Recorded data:
=== Section Start ===
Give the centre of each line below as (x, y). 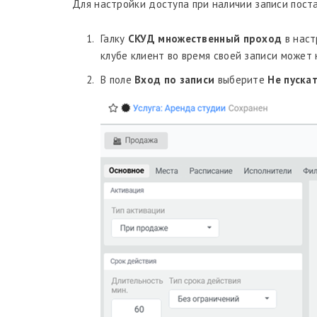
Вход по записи (175, 80)
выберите (241, 80)
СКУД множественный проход (205, 39)
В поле (118, 80)
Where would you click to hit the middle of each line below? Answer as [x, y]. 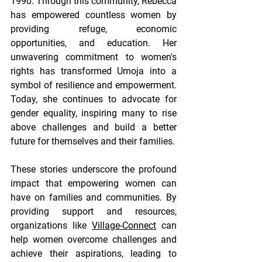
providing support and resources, [94, 212]
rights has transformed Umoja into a [94, 71]
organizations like [51, 226]
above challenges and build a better [94, 127]
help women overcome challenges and [94, 240]
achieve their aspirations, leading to [94, 254]
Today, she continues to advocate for [94, 99]
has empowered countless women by [94, 15]
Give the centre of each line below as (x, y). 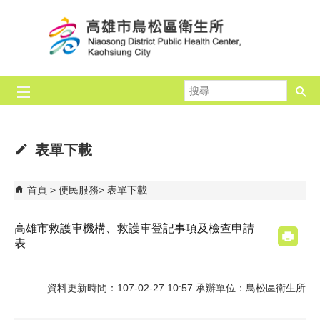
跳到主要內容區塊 (47, 14)
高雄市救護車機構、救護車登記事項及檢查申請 (134, 228)
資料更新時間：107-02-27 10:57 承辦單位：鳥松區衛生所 (176, 287)
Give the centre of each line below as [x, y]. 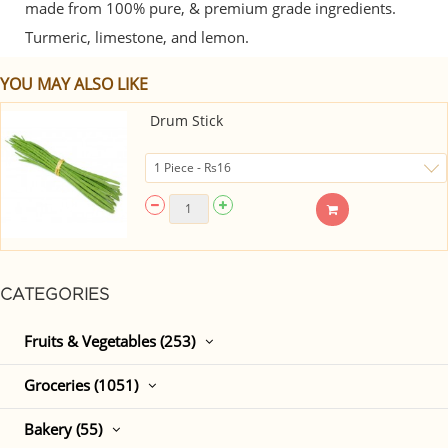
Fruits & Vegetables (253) [109, 340]
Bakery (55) [63, 428]
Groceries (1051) [81, 384]
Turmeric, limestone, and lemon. [137, 37]
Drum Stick [186, 120]
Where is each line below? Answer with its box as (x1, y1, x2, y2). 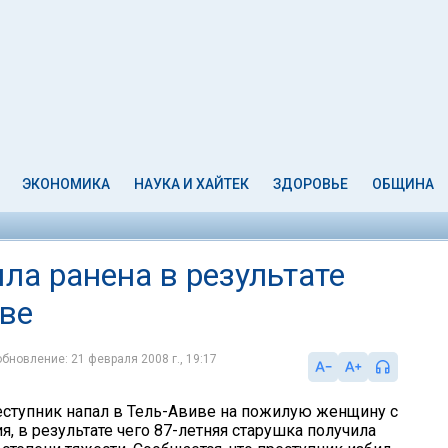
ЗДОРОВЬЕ (272, 176, 348, 192)
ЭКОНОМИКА (22, 176, 111, 192)
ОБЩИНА (371, 176, 434, 192)
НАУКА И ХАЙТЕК (134, 176, 250, 192)
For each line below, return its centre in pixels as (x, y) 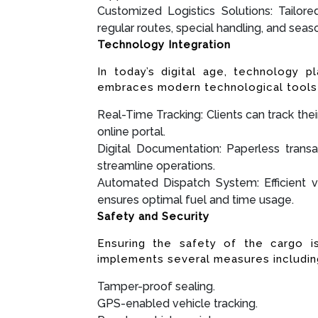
=== Section End ===
• _ACTION ITEM_: Reproduce exactly, with every picture left out, the lines from the one that contains "Fruits & Vegetables (253) [109, 340]" to the final line of the records above.

• _WRITTEN ANSWER_:
Fruits & Vegetables (253) [109, 340]
Bakery (55) [63, 428]
Groceries (1051) [81, 384]
Turmeric, limestone, and lemon. [137, 37]
Drum Stick [186, 120]
Where is each line below? Answer with its box as (x1, y1, x2, y2). 
ЗДОРОВЬЕ (272, 176, 348, 192)
ЭКОНОМИКА (22, 176, 111, 192)
ОБЩИНА (371, 176, 434, 192)
НАУКА И ХАЙТЕК (134, 176, 250, 192)
For each line below, return its centre in pixels as (x, y) 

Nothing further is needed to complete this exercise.